Lasso, from Burkina Faso, knocked the audience over with his playing of the wooden flu?te peule while singing at the same time. Aline Morales from Brazil did an astounding job on percussion. Padideh Ahranejad played a gorgeous “moment of silence” on her instrument, the tar from Iran. Allyssa Delbaere-Sawchuk hit her Métis fiddle tunes right out of the park, and Anwar Khurshid, from Pakistan, played gently on his sitar and told us that music is the sound of an angel whispering.

You can watch the entire Kuné concert from Friday night here at https://www.kuneworld.com.

David Buchbinder’s Odessa/Havana

Put trumpeter and composer David Buchbinder in a room with Cuban piano master Hilario Durán and six other virtuoso musicians, and magic is pretty much going to happen. This was a stunning performance of a small Jazz orchestra exploding myths of what jazz should be. The band was tight, and perfectly expressed the genius of the composers who created the music.

This eight-piece band explores David and Hilario’s compositions that explore the connections between Jewish, Cuban and African music. David spoke of being inspired by historical and mythical stories of the complex culture of ancient Andalusia in the south of Spain, and the Spanish Conquistadores who carried African and Jewish music to Cuba by way of trade in goods and slaves. But his inspiration also comes from more common origins, such as the song of a chickadee in spring outside his open window.

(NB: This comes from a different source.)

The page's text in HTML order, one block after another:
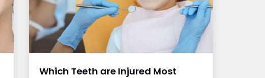
Which Teeth are Injured Most

In the band, there is piano, voice, bass, drums, percussion, trumpet/flugelhorn, saxophone/clarinet and violin. Every musician nailed their performance, and together, they were unstoppable. Hilario Durán was especially right on the money, his fingers flying over the keys of the lovely Yamaha grand in Koerner Hall.
This is jazz at its best, informed by both tradition and modern sensibilities.

Odessa/Havana won the 2014 Juno Award for Best World Music Recording, and in 2008, they won the Canadian Folk Music Award for World Music Group of the Year.